## ASSIGNMENT
Pictures do not belong in the copy; retype the records below exactly.

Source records
──────────

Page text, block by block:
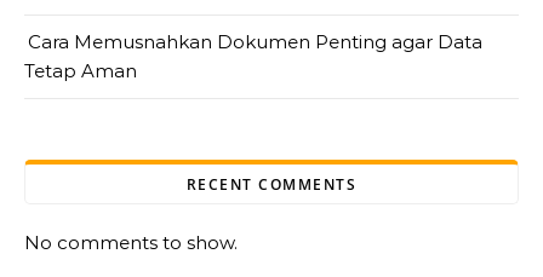
Cara Memusnahkan Dokumen Penting agar Data
Tetap Aman
RECENT COMMENTS
No comments to show.
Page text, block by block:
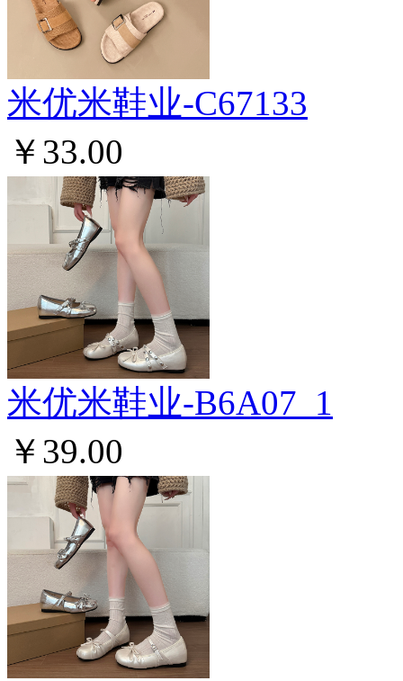
米优米鞋业-C67133
￥33.00
米优米鞋业-B6A07_1
￥39.00

──────────

## TASK SOLUTION
Page text, block by block:
Cara Memusnahkan Dokumen Penting agar Data
Tetap Aman
RECENT COMMENTS
No comments to show.
Page text, block by block:
米优米鞋业-C67133
￥33.00
米优米鞋业-B6A07_1
￥39.00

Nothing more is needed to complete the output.